We found that although the mean changes in Total BRSD scores over 12 months were not significantly different between the NEC and AD groups, comparing 1-year emergence demonstrated that behavioral symptoms were significantly more likely to emerge in AD patients over 12 months than in normal elderly control subjects over the same period. There were 13 symptoms that emerged in significantly more AD than NEC: physical signs of anxiety, lack of enjoyment, difficulty getting started, appetite change, unintentional weight change, uncooperativeness, restlessness, purposeless behavior, confusion at particular times of day, repetitiveness, social withdrawal, seeking more contact, and belief that people are in the house (items 2, 9, 10, 14, 15, 21, 24, 25, 26, 30, 31, 32, and 41). A manuscript describing the behavioral changes observed is currently in press.17
t1 showed that the total opportunities for emergence were greater for NEC than for AD. That is, symptomatology in NEC was essentially absent at baseline for the majority of items (greater possibility of emergence), whereas emergence was possible in the majority of items for a smaller proportion of AD. In spite of this, the observed overall emergence was dramatically greater in AD than in NEC. This supports the validity of the parameter.

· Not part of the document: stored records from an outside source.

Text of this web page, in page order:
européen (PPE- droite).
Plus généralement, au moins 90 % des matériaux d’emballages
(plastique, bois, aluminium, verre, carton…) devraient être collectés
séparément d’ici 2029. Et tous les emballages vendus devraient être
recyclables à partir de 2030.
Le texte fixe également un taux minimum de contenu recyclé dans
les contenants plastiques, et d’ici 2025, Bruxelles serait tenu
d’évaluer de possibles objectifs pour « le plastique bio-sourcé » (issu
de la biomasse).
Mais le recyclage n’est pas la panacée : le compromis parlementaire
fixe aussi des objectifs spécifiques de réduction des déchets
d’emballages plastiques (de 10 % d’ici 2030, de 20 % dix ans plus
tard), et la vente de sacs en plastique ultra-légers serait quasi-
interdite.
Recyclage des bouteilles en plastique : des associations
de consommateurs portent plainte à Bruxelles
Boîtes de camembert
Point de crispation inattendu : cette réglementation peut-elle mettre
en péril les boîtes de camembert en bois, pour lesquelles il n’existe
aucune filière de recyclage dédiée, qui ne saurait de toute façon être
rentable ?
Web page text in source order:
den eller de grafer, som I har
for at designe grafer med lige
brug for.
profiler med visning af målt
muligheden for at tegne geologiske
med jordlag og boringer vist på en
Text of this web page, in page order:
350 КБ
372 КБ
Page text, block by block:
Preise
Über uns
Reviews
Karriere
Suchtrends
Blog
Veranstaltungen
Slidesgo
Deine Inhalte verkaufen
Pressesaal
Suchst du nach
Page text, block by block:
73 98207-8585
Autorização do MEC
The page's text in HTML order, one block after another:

The analytic approach described here requires frequency or categorical ratings in the instruments to which it may be applied. Therefore, while it might be ideal for behavioral measures, it may not be generalizable to some other instruments useful in clinical trials. We are currently investigating this approach with cognitive measures and hope to report on its utility in other domains. Theoretically, this approach could be adapted to any ordered categorical scale.

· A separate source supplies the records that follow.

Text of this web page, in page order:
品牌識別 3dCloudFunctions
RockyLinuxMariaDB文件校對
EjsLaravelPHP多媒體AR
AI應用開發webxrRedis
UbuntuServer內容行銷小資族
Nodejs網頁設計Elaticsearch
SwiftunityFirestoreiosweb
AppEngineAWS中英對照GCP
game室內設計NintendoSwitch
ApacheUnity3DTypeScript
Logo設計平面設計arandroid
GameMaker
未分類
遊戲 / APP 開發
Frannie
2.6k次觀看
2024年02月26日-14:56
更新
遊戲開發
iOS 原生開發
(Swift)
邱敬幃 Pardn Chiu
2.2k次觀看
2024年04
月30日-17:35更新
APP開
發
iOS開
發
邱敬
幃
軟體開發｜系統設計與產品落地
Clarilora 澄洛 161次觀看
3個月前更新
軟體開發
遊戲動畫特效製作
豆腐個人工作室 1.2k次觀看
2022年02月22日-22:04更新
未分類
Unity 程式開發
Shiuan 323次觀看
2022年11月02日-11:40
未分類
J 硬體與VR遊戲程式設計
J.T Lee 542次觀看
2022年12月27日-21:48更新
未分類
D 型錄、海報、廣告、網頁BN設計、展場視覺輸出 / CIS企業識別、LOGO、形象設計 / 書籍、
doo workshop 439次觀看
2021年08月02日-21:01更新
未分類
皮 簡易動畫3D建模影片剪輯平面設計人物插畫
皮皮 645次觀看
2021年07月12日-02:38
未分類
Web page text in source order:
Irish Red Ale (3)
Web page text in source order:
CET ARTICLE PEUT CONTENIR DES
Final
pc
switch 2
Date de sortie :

Expected emergence rates (EER) provided clear evidence of clinically interpretable changes in the overall behavioral profiles in, and differences between, independent groups. Because the comparison of the changes in total scores did not distinguish the groups, we interpret these findings as evidence in support of the EER as a potential outcome measure. In particular, we believe that EER may offer improved sensitivity over change in total score. With the applicability of this approach to any categorical data, and in any population, calculation of expected emergence rates can be utilized as an outcome measure in many different domains and settings.